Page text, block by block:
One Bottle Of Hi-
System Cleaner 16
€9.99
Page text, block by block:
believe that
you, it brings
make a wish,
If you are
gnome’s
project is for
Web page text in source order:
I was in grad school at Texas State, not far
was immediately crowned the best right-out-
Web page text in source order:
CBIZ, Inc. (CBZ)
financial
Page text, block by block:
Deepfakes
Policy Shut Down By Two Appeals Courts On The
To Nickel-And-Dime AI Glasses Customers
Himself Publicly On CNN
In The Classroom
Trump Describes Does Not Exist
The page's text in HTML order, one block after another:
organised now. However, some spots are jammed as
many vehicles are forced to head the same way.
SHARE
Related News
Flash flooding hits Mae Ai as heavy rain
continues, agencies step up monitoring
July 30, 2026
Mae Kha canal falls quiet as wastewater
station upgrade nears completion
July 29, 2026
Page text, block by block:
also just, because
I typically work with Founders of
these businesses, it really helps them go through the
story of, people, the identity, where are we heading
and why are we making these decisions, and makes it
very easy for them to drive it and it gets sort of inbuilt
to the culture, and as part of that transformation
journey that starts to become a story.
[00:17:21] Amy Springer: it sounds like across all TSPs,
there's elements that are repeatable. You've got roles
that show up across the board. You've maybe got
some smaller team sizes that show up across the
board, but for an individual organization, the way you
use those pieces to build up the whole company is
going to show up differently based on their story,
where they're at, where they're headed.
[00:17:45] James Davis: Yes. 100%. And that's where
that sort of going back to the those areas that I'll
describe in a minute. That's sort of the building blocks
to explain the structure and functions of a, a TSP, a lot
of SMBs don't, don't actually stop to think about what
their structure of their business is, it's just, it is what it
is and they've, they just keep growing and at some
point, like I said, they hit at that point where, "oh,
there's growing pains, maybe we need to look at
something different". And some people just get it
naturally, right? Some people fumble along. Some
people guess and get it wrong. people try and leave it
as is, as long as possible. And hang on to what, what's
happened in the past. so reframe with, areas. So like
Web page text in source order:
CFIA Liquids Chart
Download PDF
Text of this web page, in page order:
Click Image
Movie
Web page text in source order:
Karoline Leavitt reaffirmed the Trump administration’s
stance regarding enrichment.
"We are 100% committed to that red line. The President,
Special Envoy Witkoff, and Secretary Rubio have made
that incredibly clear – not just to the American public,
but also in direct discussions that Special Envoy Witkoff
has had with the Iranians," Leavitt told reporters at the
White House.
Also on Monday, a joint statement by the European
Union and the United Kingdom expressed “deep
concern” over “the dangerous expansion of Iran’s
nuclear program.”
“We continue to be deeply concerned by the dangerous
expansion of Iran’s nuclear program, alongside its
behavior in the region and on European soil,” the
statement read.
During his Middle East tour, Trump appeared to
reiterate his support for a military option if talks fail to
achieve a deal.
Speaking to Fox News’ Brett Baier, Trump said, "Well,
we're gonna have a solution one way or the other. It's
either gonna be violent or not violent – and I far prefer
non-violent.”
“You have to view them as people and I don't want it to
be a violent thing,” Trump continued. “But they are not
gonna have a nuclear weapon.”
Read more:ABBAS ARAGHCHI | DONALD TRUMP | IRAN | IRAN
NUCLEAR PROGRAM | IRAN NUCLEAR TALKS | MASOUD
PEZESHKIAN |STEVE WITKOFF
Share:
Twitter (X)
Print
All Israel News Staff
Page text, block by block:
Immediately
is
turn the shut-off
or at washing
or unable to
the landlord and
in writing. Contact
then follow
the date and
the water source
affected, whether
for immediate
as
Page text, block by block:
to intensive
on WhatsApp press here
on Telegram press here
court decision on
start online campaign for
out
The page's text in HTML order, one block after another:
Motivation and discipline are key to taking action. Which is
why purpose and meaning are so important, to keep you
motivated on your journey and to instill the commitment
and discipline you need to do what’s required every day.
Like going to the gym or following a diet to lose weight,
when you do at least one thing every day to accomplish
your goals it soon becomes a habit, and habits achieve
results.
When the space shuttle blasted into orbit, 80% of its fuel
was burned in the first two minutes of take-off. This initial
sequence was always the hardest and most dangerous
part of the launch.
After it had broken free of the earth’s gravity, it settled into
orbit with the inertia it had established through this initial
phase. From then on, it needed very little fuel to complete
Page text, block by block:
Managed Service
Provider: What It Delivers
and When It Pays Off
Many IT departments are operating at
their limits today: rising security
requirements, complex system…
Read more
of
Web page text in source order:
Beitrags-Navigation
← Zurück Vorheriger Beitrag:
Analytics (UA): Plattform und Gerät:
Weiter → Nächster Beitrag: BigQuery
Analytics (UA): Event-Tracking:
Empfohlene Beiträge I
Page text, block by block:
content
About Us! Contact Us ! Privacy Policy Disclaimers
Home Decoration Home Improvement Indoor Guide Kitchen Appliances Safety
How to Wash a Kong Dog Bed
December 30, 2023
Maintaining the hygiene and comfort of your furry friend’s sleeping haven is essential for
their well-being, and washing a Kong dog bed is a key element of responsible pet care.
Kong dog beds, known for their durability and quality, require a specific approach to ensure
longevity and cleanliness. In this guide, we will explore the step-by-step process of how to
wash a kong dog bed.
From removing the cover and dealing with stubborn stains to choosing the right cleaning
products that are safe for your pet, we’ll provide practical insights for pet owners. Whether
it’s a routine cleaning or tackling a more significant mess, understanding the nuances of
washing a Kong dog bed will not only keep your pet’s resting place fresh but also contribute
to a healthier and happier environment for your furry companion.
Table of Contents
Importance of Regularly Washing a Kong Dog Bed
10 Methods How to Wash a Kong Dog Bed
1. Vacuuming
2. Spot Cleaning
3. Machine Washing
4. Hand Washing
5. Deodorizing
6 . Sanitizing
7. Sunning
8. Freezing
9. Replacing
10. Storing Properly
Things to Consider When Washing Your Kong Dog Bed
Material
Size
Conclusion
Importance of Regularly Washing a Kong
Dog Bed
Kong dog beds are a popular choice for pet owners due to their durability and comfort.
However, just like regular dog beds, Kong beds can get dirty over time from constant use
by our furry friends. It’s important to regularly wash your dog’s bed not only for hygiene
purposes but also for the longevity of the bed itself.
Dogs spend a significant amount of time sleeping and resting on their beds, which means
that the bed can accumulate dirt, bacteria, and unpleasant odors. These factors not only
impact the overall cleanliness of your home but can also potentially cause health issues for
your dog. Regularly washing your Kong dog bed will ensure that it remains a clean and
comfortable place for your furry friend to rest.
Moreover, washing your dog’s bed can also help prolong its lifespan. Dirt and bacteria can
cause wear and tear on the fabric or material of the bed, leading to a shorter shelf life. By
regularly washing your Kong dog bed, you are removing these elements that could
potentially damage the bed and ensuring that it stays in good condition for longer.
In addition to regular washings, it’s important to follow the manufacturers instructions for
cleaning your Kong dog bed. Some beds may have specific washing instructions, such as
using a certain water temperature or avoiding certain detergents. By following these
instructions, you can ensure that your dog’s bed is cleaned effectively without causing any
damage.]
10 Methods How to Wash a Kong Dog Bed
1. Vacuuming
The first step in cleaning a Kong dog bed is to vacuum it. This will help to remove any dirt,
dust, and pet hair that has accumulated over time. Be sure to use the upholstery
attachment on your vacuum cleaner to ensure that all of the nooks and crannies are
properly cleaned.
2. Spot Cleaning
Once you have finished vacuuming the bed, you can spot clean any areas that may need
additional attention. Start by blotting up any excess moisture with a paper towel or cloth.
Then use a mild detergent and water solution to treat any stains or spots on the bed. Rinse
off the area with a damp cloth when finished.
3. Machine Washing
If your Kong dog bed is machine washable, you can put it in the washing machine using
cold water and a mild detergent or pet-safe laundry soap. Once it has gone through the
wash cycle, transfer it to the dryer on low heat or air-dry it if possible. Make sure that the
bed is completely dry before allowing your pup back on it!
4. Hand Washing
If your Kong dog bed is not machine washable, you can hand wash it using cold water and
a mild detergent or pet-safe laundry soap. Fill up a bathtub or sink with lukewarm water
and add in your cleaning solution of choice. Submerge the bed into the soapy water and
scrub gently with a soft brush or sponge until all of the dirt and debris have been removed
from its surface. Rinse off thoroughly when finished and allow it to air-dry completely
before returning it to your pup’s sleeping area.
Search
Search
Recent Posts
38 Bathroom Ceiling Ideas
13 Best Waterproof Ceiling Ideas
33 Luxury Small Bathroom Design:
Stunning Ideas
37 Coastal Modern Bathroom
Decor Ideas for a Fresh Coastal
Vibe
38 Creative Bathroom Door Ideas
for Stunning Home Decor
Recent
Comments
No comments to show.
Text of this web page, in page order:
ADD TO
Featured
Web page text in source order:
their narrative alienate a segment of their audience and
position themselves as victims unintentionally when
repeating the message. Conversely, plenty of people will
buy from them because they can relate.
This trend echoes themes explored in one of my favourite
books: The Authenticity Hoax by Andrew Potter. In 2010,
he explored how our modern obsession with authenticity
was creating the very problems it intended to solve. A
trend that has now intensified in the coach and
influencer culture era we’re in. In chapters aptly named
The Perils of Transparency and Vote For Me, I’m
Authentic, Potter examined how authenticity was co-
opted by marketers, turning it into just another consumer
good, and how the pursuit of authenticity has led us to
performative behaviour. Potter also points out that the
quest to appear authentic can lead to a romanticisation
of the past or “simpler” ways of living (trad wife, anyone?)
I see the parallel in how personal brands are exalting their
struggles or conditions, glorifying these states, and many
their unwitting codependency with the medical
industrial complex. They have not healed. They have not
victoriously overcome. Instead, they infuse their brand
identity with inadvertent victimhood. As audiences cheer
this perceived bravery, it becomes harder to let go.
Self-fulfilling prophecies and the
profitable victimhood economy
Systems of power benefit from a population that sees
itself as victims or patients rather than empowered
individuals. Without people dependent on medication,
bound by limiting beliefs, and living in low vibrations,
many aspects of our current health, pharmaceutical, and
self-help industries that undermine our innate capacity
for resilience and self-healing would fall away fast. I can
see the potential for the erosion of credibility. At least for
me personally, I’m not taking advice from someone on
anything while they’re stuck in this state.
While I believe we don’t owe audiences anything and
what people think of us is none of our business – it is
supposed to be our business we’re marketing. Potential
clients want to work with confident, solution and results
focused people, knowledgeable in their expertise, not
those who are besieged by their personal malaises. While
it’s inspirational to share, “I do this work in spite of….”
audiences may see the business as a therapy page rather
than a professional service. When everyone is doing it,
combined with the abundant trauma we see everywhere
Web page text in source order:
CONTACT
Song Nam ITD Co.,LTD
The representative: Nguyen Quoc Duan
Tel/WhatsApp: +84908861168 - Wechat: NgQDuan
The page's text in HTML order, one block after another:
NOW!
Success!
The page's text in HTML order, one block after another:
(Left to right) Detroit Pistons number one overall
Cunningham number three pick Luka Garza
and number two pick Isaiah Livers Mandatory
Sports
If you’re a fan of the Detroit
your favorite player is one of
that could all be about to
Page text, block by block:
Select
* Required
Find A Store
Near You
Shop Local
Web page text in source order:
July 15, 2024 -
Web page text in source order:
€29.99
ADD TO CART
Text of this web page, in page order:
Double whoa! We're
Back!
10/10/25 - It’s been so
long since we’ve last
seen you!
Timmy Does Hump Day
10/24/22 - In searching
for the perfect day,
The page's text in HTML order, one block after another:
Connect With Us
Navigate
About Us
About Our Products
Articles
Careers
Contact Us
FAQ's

■ ■ ■

▶ [Exercise objective] Among the lines above, tally those containing the string "people" and give only the result.

▶ [Result of this exercise] 9